Pope, originally an economist, explained that he entered the study of air pollution by accident. In the mid-1980s he lived in Provo, Utah. Provo consisted of “primarily white collar, non-smoking Mormons” but was the home of a steel mill that produced high levels of particulate matter that was trapped in the valley by the nearby mountain ranges. The steel mill temporarily closed for a year, unintentionally providing the perfect control for a study exploring the health of a population exposed to varying degrees of air pollution.

Pope and his colleagues analyzed hospital records, school attendance logs, death records and compared the statistics to measurements of particulate matter 2.5, the most common measurement of air pollution. Their study concluded that during the year when the steel mill stopped operations, the number of deaths and respiratory/heart-related illnesses dropped.

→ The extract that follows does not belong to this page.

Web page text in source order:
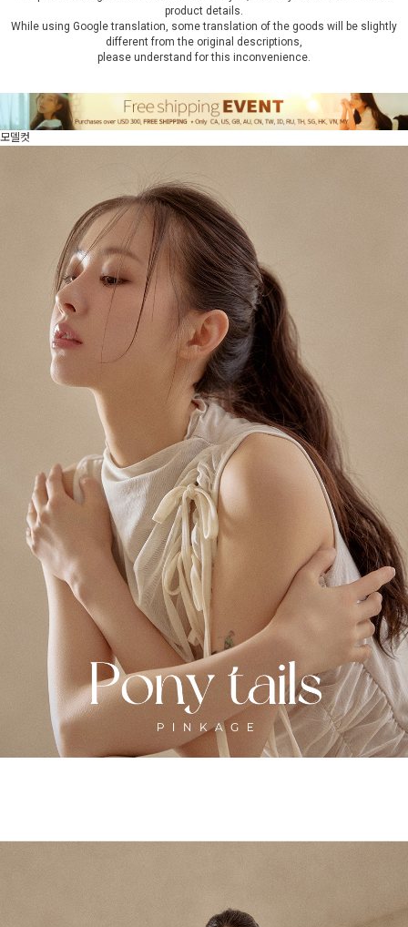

“There was a lot of controversy over the modeling and attempts to account risk factors unrelated to air pollution. No matter what precautions we took there was still debate…but you know what reduced the controversy? Over 250 articles that produced similar results,” Pope said.

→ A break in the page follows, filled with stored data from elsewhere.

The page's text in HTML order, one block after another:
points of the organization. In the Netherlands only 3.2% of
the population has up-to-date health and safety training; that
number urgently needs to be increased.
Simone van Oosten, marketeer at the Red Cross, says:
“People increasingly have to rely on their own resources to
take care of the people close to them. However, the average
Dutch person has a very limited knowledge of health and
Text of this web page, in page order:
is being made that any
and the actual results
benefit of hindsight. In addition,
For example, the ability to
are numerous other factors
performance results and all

The initial findings gathered from the study of Provo galvanized researchers to approach the issue on a grander scale. A team of Harvard researchers, including Pope, expanded the study by comparing health of populations living in the most and least polluted American cities.

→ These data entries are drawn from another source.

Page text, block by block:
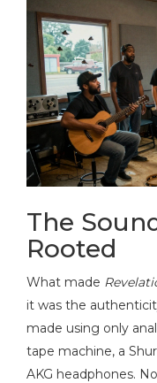
The
Rooted
What made
it was the
made using only
tape machine, a
AKG headphones.
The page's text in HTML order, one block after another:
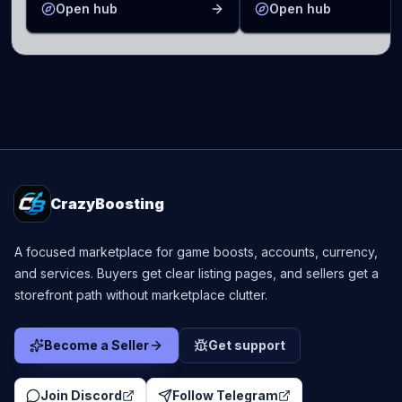
Open hub
Open hub
CrazyBoosting
A focused marketplace for game boosts, accounts, currency,
and services. Buyers get clear listing pages, and sellers get a
storefront path without marketplace clutter.
Become a Seller Get support
Join Discord Follow Telegram

Numerous studies produced by the country’s top researchers in collaboration with the American Cancer Society concluded that residents living in areas with high levels of air pollution had shorter life expectancies and higher levels of illnesses such as heart and lung disease.

The studies that dominated the top science and health journals led to amendments to the Clean Air Act, granting the Environmental Protection Agency more authority to regulate pollution levels. It also put the researchers in the cross hairs of individuals for whom pollution regulations equated to unwanted business expenditures. Pope said that findings resulted in a public attack by Texas Congressman Lamar Smith, who dismissed the studies as secret science of questionable legitimacy.

Smith audited the information compiled by the ACS and the team of Harvard researchers, and argued that a study calling for such drastic policy reactions should have all of its methods and information made public. The attack continues today; Smith is the sponsor of a pending bill dubbed the “Secret Science Reform Act of 2014,” which calls for all components of scientific research to be made available to the public.

“So we found ourselves in a catch-22,” Pope said. The legislation determined that the EPA could not act on a study unless all the information and material was available to the public online. We came to our conclusions by using thousands of people’s personal medical records that are protected by privacy law.”

He also said that the only way science could have a significant impact under these terms is to violate all ethics of privacy. Pope drove his point home, that despite the overwhelming evidence that reduction in air pollution led to healthier lives and reduced medical costs, politics still dominated whether the benefits of science would have a significant effect on the public.

Pope concluded his lecture by framing the issue in the same terms that motivate the politicians to resist legislative change informed by science: economics.

“I believe that clean air is a public good,” Pope said. “It creates healthy workers and healthy human capital, which equates to a healthy economy. Once the short term costs are absorbed by the companies who would be affected, it actually proves more expensive to retain the level of pollution versus implementing the environmental regulations that would lead to widespread health benefits.”